Nonsynonymous SNPs in GPCRs, from the public database dbSNP, have been evaluated by ‘in silico’ methods in order to assess their pathogenic potential. Specifically, the effect of amino acid changes at a given position in a GPCR has been assessed using simple physicochemical indices of amino acids, position-specific phylogenetic features and substitution matrix scores. We used a dataset consisting of disease mutations and another comprising neutral variations in a set of GPCR proteins, as a training dataset in a logistic regression analysis to classify them as disease-causing and neutral variations. A correct prediction of ∼89% accuracy was obtained using a combination of all features. The model obtained from this training dataset was used to predict the pathogenecity of SNPs in GPCRs from dbSNP by logistic regression. A list of SNPs in GPCRs from dbSNP that would potentially affect the function of the proteins has been obtained using this methodology. The observed correlations of SNPs with the various features are discussed below.

Location of the amino acid variations

Of the 284 disease-causing mutations, 164 are found in transmembrane regions. Assuming that the mutations are distributed according to a Poisson process, the disease-causing changes are highly overrepresented in transmembrane regions as shown in Table 2. This is similar to the results obtained by Lee et al. (10) who used a different set of disease mutations. Among the mutations in the disease dataset, mutations in the extracellular and intracellular domains are underrepresented. This may imply that changes in TM regions are disease-causing presumably because such changes may directly affect either the structure or function of the receptor. Mutations in TM regions could abrogate or diminish the activity of the protein when a ligand-binding site is affected. On the other hand, a mutation in a TM region could compromise the protein's structural integrity owing to its effect on helix–helix packing interactions.

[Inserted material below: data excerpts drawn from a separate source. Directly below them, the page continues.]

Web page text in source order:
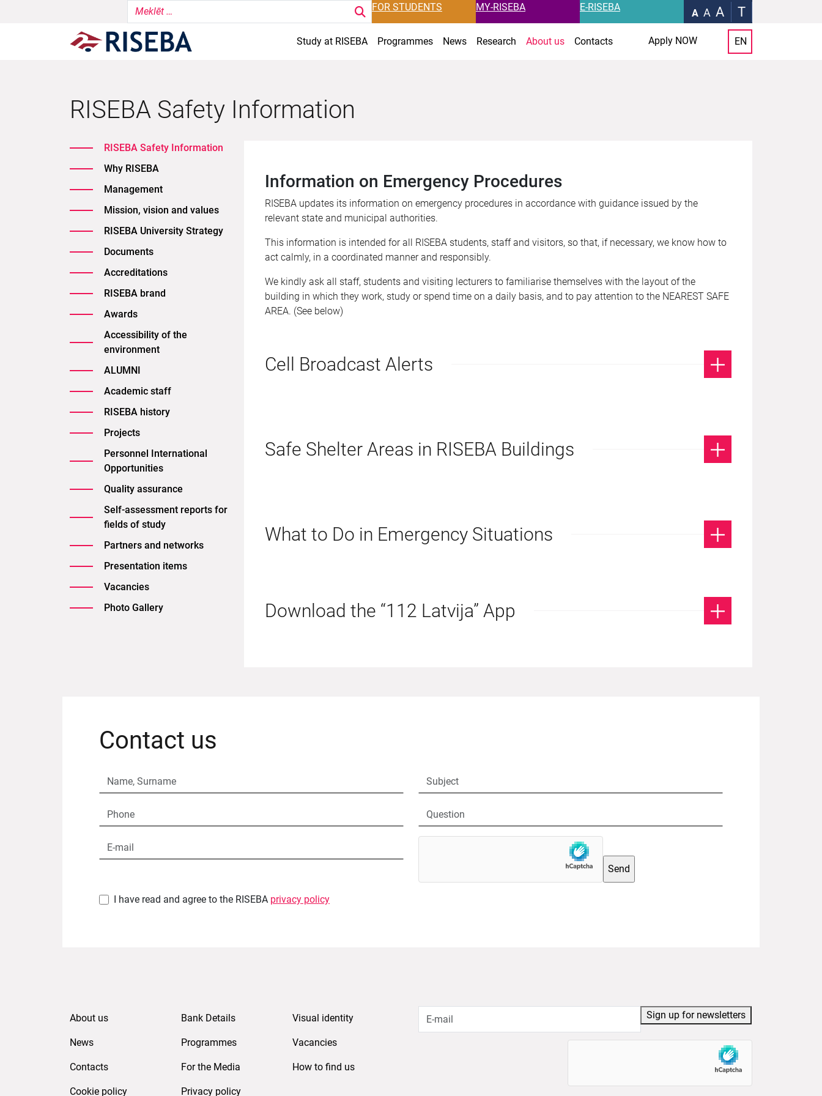
FOR STUDENTS MY-RISEBA E-RISEBA A A A T
Study at RISEBA Programmes News Research About us Contacts Apply NOW EN
RISEBA Safety Information
RISEBA Safety Information
Why RISEBA
Management
Mission, vision and values
RISEBA University Strategy
Documents
Accreditations
RISEBA brand
Awards
Accessibility of the
environment
ALUMNI
Academic staff
RISEBA history
Projects
Personnel International
Opportunities
Quality assurance
Self-assessment reports for
fields of study
Partners and networks
Presentation items
Vacancies
Photo Gallery
Information on Emergency Procedures
RISEBA updates its information on emergency procedures in accordance with guidance issued by the
relevant state and municipal authorities.
This information is intended for all RISEBA students, staff and visitors, so that, if necessary, we know how to
act calmly, in a coordinated manner and responsibly.
We kindly ask all staff, students and visiting lecturers to familiarise themselves with the layout of the
building in which they work, study or spend time on a daily basis, and to pay attention to the NEAREST SAFE
AREA. (See below)
Cell Broadcast Alerts
Safe Shelter Areas in RISEBA Buildings
What to Do in Emergency Situations
Download the “112 Latvija” App
Contact us
I have read and agree to the RISEBA privacy policy
About us Bank Details Visual identity
News Programmes Vacancies
Contacts For the Media How to find us
Cookie policy Privacy policy
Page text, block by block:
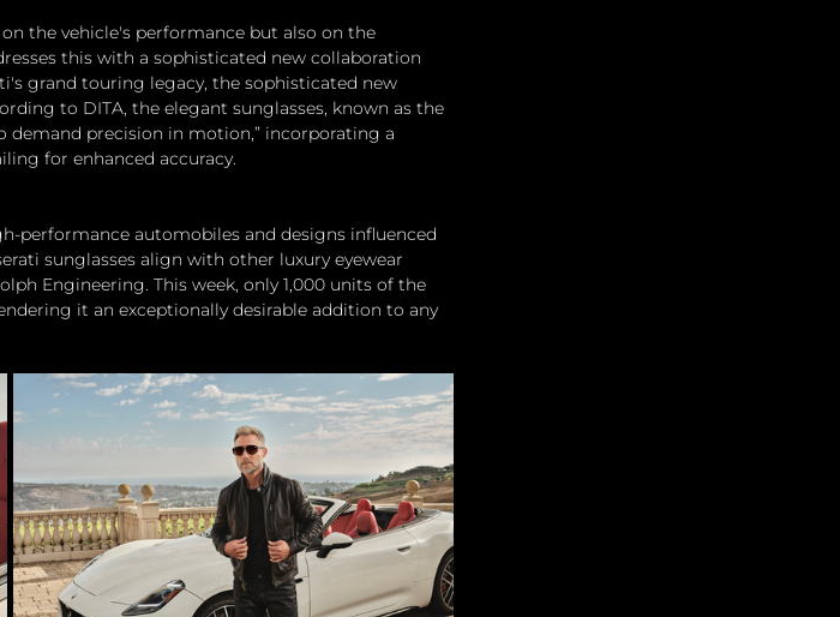
the vehicle's performance but also on the
this with a sophisticated new collaboration
grand touring legacy, the sophisticated new
to DITA, the elegant sunglasses, known as the
demand precision in motion,” incorporating a
for enhanced accuracy.
performance automobiles and designs influenced
sunglasses align with other luxury eyewear
Engineering. This week, only 1,000 units of the
it an exceptionally desirable addition to any
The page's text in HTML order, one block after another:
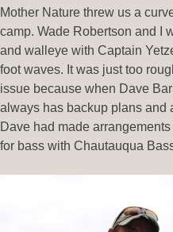
Mother Nature threw us a
camp. Wade Robertson and I
and walleye with Captain
foot waves. It was just too
issue because when Dave
always has backup plans and
Dave had made
for bass with Chautauqua
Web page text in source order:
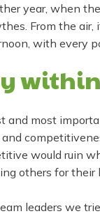
year, when
From the air,
with every
and most
would ruin
others for
leaders we
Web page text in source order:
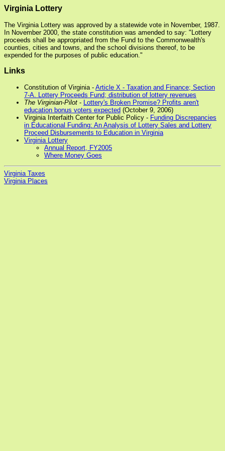
Virginia Lottery
The Virginia Lottery was approved by a statewide vote in November, 1987.
In November 2000, the state constitution was amended to say: "Lottery
proceeds shall be appropriated from the Fund to the Commonwealth's
counties, cities and towns, and the school divisions thereof, to be
expended for the purposes of public education."
Links
Constitution of Virginia - Article X - Taxation and Finance; Section
7-A. Lottery Proceeds Fund; distribution of lottery revenues
The Virginian-Pilot -
Lottery's Broken Promise? Profits aren't
education bonus voters expected (October 9, 2006)
Virginia Interfaith Center for Public Policy - Funding Discrepancies
in Educational Funding: An Analysis of Lottery Sales and Lottery
Proceed Disbursements to Education in Virginia
Virginia Lottery
Annual Report, FY2005
Where Money Goes
Virginia Taxes
Virginia Places
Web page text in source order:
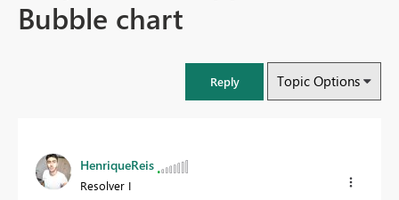
Bubble chart
Reply Topic Options
HenriqueReis
Resolver I
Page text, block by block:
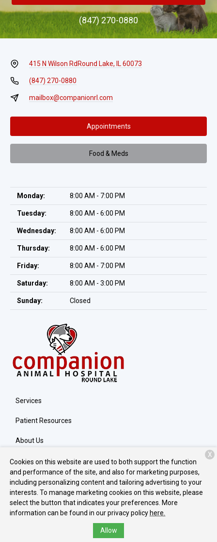
(847) 270-0880
415 N Wilson Rd Round Lake, IL 60073
(847) 270-0880
mailbox@companionrl.com
Appointments
Food & Meds
Monday: 8:00 AM - 7:00 PM
Tuesday: 8:00 AM - 6:00 PM
Wednesday: 8:00 AM - 6:00 PM
Thursday: 8:00 AM - 6:00 PM
Friday: 8:00 AM - 7:00 PM
Saturday: 8:00 AM - 3:00 PM
Sunday: Closed
Services
Patient Resources
About Us
Contact
Copyright © 2026Companion Round Lake . All rights reserved.
Privacy Policy
Cookies on this website are used to both support the function
and performance of the site, and also for marketing purposes,
including personalizing content and tailoring advertising to your
interests. To manage marketing cookies on this website, please
select the button that indicates your preferences. More
information can be found in our privacy policy here.
Allow
X
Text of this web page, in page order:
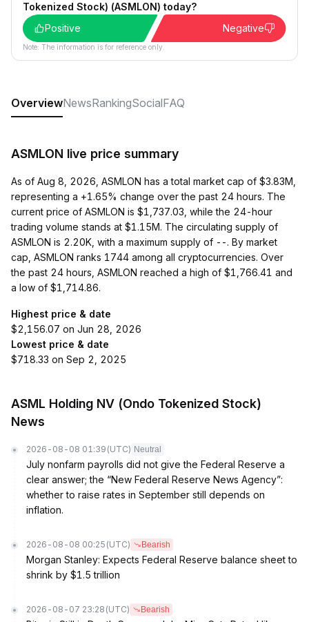
Tokenized Stock) (ASMLON) today?
Positive
Negative
Note: The information is for reference only.
OverviewNewsRankingSocialFAQ
ASMLON live price summary
As of Aug 8, 2026, ASMLON has a total market cap of $3.83M,
representing a +1.65% change over the past 24 hours. The
current price of ASMLON is $1,737.03, while the 24-hour
trading volume stands at $1.15M. The circulating supply of
ASMLON is 2.20K, with a maximum supply of --. By market
cap, ASMLON ranks 1744 among all cryptocurrencies. Over
the past 24 hours, ASMLON reached a high of $1,766.41 and
a low of $1,714.86.
Highest price & date
$2,156.07 on Jun 28, 2026
Lowest price & date
$718.33 on Sep 2, 2025
ASML Holding NV (Ondo Tokenized Stock)
News
2026-08-08 01:39 (UTC) Neutral
July nonfarm payrolls did not give the Federal Reserve a
clear answer; the “New Federal Reserve News Agency”:
whether to raise rates in September still depends on
inflation.
2026-08-08 00:25 (UTC) Bearish
Morgan Stanley: Expects Federal Reserve balance sheet to
shrink by $1.5 trillion
2026-08-07 23:28 (UTC) Bearish
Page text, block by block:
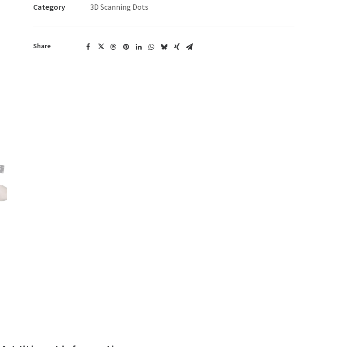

Similar analyses of the dataset comprising neutral variations show a different trend. Here, the occurrence of neutral variations in the TM and extracellular regions appears to be random, whereas neutral variations are underrepresented in the intracellular regions. The SNPs in dbSNP are significantly underrepresented in TM regions and overrepresented in extracellular regions. The crude analysis at this level indicates that most of the SNPs in dbSNP are similar to neutral variations and are probably benign substitutions.

Table 2

Distribution of the various amino acid changes among the TM, extracellular and intracellular regions for the disease-causing, neutral variations and SNPs from dbSNP

Domain	Disease	Neutral	dbSNP
Transmembrane	164 (93) P = 1.9 × 10⁻¹¹	90 (86) P = 0.35	112 (158) P = 2.2 × 10⁻⁵
Extracellular	80 (111) P = 0.001	96 (82) P = 0.06	200 (159) P = 0.0009
Intracellular	40 (80) P = 5.5 × 10⁻⁷	61 (79) P = 0.019	152 (126) P = 0.056

The numbers in the parentheses is the expected number based on a Poisson distribution and the numbers left of the parentheses indicate the observed number of variations in the corresponding domain.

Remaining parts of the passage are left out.